• _Instructions to follow_: Read through the listing below and return only the lines containing "Bohemian".

• _Supplied entries_:
---*---
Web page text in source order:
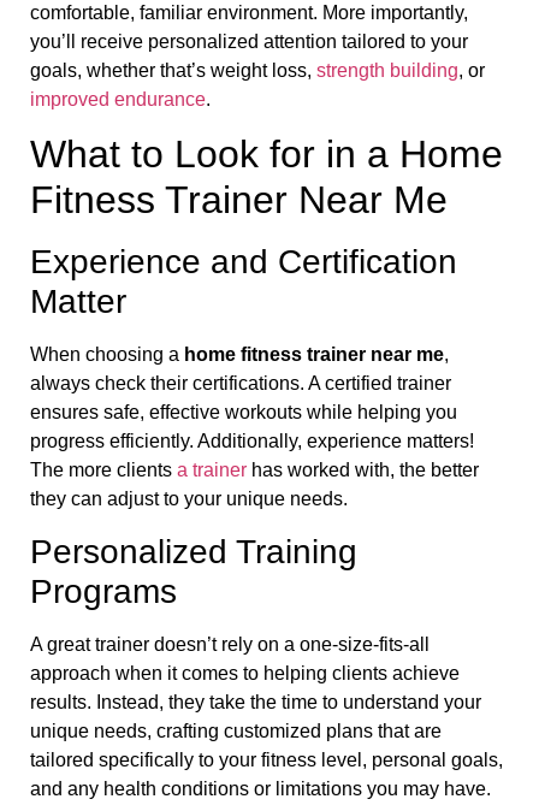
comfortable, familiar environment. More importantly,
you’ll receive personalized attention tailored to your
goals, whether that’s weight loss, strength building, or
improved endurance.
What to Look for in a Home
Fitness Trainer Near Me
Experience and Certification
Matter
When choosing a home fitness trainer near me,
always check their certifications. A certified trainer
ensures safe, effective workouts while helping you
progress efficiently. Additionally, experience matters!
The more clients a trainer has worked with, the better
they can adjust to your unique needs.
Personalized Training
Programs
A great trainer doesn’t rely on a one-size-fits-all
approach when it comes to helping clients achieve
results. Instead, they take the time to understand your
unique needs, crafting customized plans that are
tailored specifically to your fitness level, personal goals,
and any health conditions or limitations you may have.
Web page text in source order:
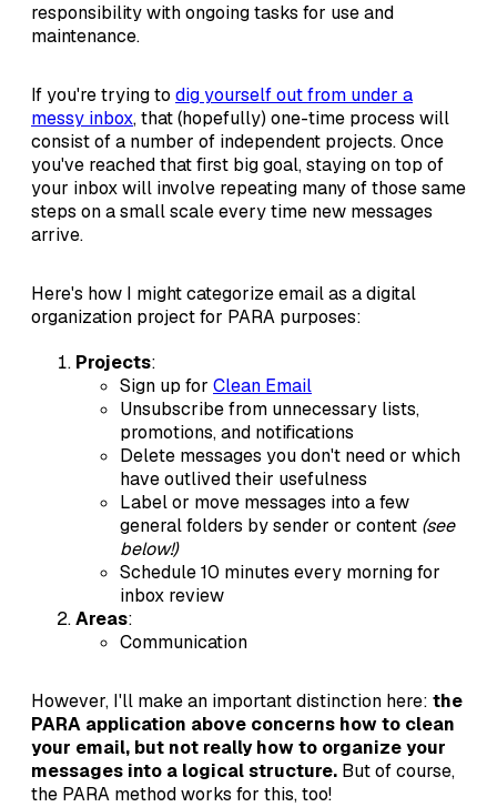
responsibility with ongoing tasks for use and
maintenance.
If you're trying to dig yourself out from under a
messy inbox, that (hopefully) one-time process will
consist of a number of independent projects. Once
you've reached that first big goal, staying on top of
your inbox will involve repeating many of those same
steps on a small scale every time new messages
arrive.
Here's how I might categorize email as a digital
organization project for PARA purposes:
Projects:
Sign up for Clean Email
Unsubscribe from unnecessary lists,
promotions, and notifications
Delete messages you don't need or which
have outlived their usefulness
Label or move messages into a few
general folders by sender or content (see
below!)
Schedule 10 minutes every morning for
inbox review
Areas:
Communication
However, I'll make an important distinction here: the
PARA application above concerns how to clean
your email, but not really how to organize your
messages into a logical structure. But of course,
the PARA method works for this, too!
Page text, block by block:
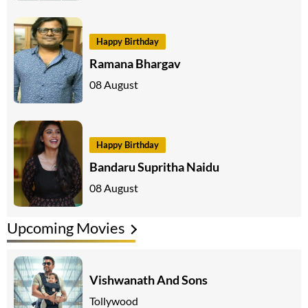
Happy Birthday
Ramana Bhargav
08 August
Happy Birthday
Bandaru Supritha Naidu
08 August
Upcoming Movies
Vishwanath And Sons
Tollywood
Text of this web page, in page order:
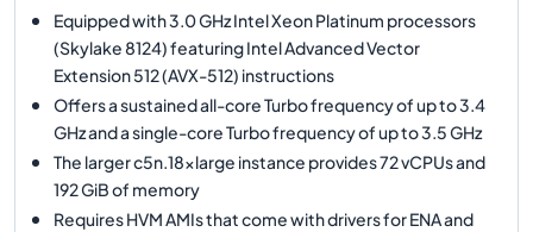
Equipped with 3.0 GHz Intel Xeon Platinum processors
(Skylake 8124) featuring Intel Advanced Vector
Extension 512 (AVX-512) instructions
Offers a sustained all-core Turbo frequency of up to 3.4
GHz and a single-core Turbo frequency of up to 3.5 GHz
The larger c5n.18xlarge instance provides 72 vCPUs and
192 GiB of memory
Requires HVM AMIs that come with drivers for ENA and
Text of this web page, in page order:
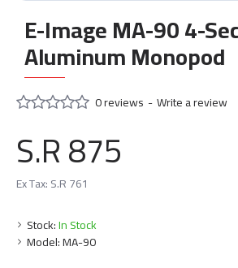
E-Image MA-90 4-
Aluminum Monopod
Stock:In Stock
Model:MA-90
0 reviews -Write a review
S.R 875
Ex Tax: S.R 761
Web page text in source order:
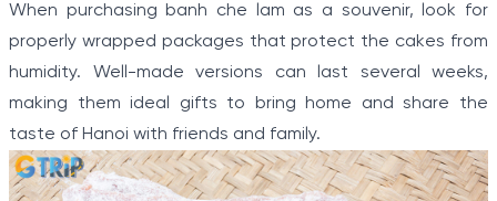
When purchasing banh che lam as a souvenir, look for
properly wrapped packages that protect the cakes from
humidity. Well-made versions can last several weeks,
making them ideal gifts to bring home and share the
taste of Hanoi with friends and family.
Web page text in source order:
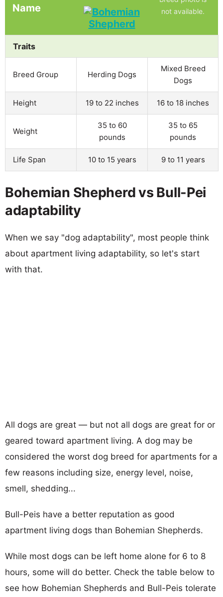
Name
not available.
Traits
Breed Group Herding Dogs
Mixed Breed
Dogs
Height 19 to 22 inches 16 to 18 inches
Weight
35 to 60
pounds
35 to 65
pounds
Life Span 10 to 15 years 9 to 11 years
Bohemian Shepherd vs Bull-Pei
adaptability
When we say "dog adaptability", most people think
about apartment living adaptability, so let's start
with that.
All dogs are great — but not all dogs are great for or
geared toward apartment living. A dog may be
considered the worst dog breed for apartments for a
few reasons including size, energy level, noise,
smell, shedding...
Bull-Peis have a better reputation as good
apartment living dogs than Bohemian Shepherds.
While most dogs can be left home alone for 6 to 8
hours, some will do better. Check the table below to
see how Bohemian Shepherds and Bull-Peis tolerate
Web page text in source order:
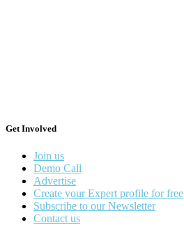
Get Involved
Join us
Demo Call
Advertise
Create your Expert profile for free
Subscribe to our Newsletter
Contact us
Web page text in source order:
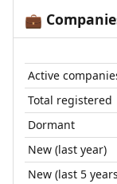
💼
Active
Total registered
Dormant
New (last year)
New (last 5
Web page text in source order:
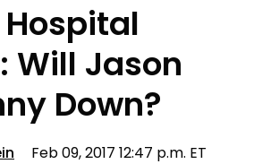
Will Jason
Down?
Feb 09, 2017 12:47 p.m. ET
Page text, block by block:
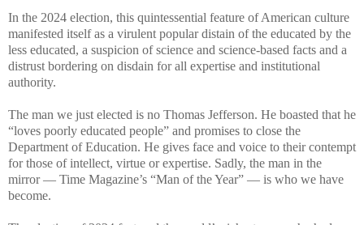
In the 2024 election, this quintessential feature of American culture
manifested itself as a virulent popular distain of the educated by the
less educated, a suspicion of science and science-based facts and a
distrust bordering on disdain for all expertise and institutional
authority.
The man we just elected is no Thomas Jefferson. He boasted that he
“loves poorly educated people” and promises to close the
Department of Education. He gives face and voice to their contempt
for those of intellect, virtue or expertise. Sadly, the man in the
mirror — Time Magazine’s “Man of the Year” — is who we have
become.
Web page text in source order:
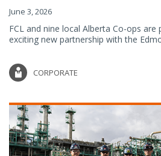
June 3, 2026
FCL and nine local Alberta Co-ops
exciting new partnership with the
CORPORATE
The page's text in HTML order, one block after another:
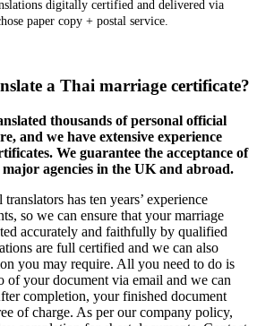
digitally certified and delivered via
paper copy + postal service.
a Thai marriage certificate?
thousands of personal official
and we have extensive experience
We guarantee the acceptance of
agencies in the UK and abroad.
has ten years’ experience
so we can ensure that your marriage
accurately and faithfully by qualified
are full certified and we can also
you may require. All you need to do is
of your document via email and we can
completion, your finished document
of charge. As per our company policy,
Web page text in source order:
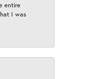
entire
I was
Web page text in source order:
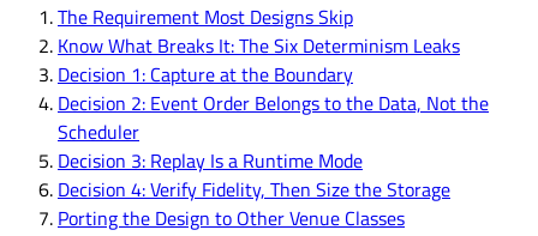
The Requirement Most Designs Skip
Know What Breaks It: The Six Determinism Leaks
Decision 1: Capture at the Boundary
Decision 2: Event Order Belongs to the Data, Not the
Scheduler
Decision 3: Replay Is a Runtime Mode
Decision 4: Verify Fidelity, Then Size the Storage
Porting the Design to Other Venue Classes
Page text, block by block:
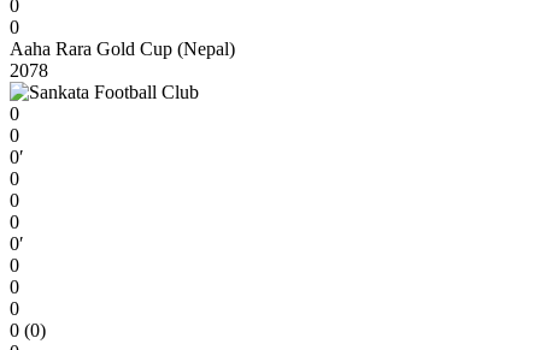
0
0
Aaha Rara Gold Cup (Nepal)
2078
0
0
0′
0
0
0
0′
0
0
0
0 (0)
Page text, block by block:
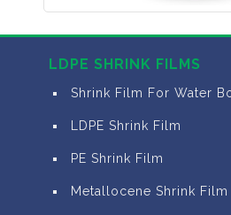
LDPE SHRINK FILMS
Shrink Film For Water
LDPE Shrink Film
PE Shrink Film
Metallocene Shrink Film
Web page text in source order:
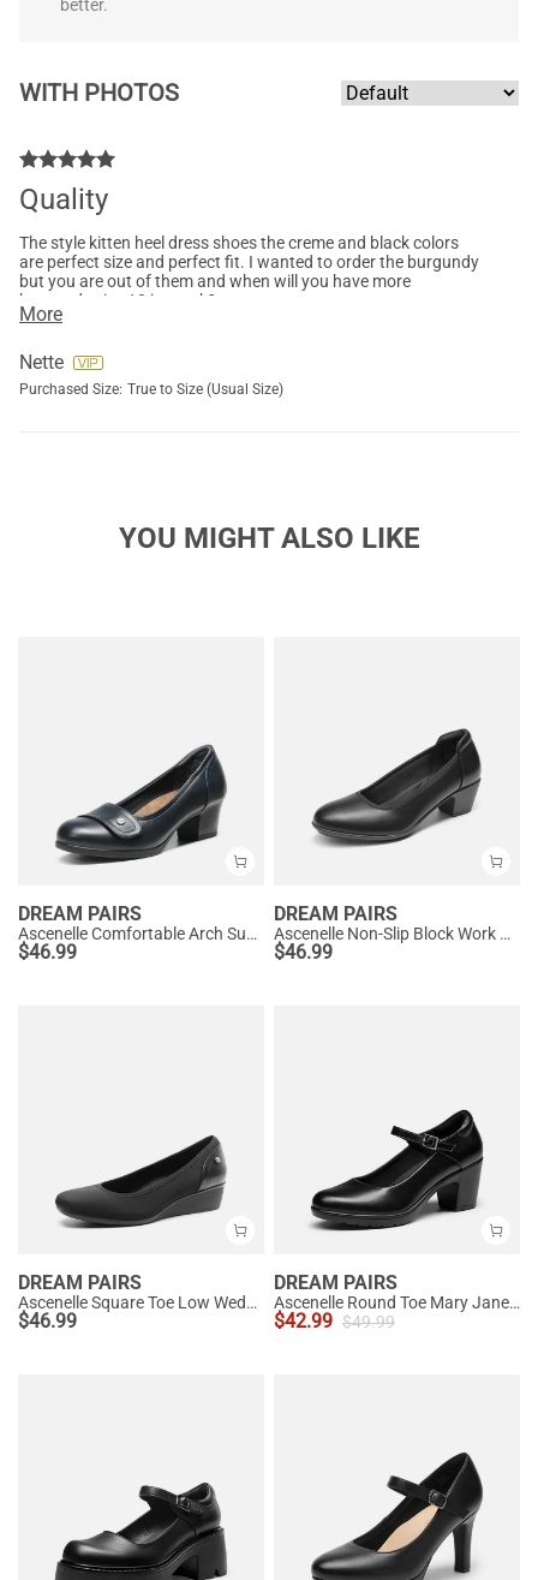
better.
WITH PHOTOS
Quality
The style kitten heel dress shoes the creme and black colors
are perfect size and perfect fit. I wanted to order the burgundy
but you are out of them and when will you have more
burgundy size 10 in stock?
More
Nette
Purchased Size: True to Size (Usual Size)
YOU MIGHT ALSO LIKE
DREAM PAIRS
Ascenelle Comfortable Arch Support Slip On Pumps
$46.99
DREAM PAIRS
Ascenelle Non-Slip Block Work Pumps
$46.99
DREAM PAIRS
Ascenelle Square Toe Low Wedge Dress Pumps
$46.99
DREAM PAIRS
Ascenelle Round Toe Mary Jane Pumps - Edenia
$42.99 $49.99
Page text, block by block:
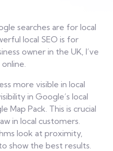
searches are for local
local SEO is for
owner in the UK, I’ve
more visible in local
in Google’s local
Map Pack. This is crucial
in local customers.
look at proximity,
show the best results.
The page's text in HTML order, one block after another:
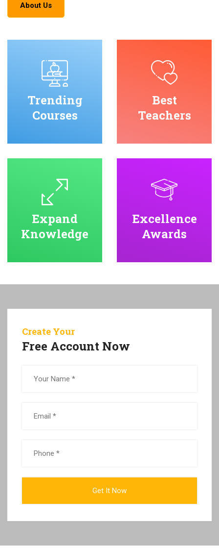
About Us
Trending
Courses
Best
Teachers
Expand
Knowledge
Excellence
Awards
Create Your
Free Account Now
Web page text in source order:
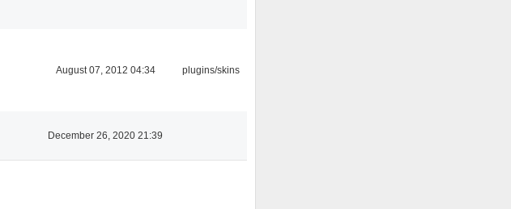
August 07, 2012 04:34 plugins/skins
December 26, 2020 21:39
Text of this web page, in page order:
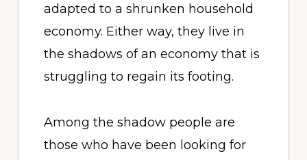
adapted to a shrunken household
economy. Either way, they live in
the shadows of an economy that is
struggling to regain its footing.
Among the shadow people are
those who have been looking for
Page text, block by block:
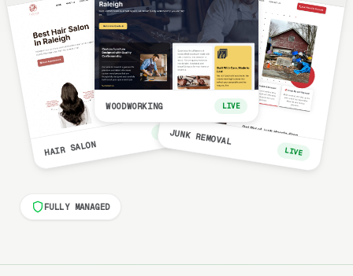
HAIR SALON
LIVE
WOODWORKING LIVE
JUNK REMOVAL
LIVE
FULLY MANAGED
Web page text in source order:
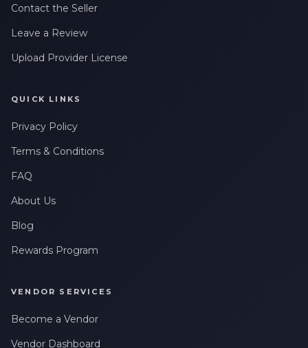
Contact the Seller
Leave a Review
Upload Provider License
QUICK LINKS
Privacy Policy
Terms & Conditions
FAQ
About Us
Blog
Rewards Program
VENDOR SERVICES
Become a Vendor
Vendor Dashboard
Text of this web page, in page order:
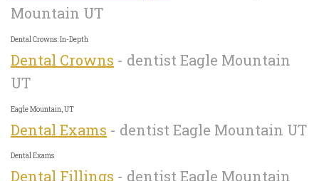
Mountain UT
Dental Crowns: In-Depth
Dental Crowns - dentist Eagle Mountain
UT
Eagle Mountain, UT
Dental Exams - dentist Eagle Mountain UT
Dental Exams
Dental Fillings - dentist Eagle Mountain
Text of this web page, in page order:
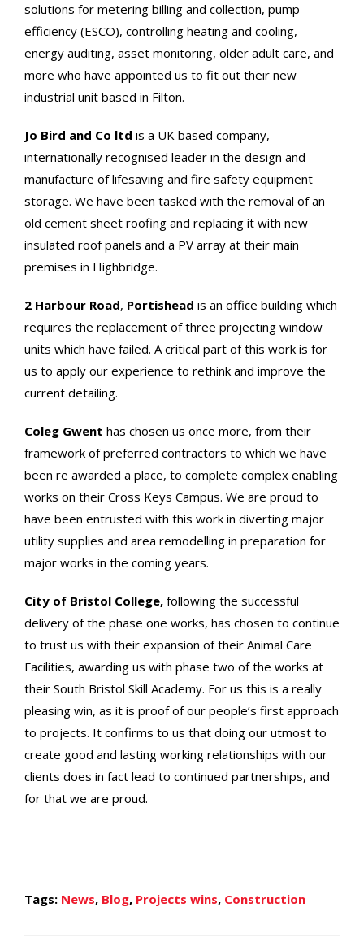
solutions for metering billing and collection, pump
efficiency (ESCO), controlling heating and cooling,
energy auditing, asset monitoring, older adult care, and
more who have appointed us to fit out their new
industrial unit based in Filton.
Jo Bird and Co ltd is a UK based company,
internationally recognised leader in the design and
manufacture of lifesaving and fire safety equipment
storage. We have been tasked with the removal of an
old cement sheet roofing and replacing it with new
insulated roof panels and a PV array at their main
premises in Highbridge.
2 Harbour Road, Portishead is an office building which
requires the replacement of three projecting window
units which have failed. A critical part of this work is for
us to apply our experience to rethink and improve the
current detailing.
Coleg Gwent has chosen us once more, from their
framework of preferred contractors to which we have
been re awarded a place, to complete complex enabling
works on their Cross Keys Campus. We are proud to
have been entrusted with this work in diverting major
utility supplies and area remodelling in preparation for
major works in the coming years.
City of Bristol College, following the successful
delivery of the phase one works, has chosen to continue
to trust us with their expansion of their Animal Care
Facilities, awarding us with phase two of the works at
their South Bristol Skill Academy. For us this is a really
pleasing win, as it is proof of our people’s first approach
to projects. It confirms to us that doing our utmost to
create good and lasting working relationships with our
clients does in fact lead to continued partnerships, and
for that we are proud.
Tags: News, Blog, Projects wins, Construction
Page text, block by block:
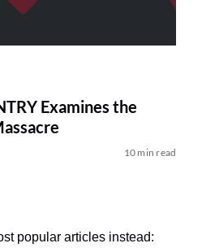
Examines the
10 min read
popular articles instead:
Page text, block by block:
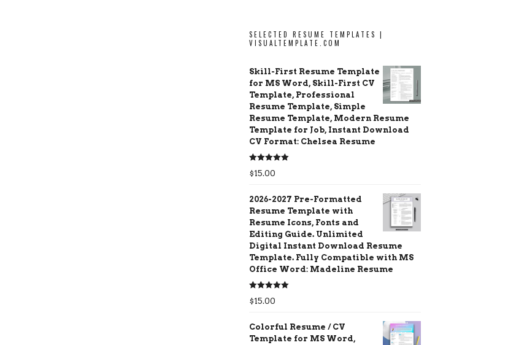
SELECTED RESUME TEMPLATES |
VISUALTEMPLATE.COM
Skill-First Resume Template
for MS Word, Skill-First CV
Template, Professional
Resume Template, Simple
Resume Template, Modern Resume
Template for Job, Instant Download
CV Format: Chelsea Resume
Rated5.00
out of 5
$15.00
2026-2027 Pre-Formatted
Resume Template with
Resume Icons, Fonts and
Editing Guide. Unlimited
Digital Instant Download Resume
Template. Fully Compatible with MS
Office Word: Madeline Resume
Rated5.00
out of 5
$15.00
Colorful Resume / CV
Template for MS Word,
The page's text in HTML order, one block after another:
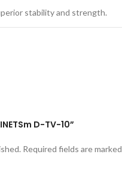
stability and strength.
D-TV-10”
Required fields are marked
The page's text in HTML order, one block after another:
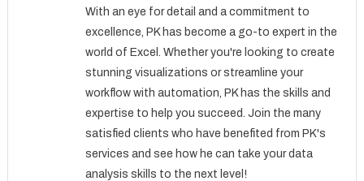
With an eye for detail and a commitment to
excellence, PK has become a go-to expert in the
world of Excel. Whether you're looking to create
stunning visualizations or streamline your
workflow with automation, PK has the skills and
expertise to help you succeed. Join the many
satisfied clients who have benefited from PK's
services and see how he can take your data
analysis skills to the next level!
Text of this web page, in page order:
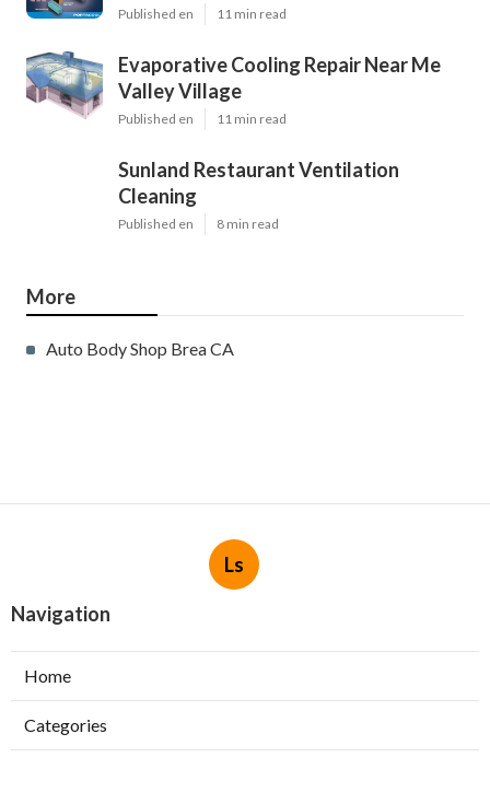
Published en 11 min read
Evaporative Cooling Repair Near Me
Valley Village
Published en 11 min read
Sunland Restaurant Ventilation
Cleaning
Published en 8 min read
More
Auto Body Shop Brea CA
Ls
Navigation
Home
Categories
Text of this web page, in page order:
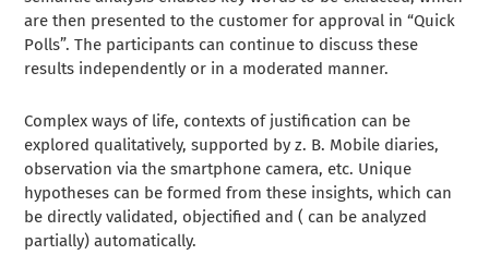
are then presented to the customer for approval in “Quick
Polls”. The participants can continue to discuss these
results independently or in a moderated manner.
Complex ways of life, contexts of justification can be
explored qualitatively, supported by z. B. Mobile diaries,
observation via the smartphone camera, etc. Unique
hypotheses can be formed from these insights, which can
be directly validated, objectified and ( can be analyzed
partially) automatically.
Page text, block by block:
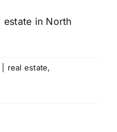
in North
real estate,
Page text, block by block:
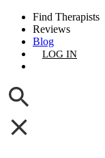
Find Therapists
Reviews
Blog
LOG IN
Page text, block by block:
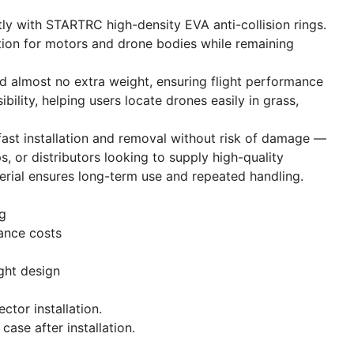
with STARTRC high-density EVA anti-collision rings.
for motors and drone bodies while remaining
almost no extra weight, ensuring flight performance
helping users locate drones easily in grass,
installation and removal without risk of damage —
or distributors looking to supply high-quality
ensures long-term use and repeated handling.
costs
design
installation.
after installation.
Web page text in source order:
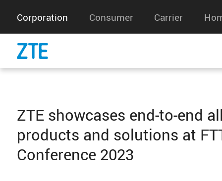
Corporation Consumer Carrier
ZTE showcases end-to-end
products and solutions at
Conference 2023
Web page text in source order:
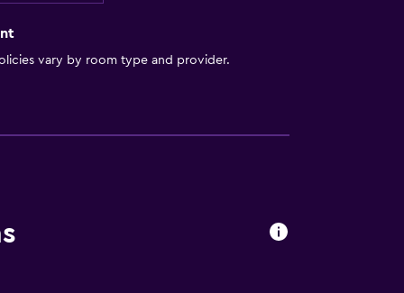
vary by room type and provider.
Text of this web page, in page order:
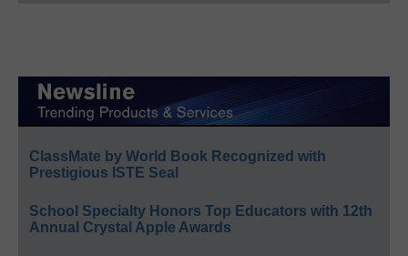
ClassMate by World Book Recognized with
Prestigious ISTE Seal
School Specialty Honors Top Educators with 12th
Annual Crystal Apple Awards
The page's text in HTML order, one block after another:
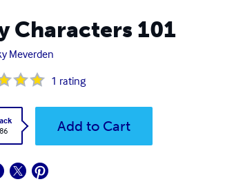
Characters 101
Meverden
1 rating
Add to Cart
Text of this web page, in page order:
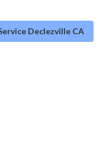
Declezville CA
---*---
• _Task output_:
Bohemian Shepherd vs Bull-Pei
apartment living dogs than Bohemian Shepherds.
see how Bohemian Shepherds and Bull-Peis tolerate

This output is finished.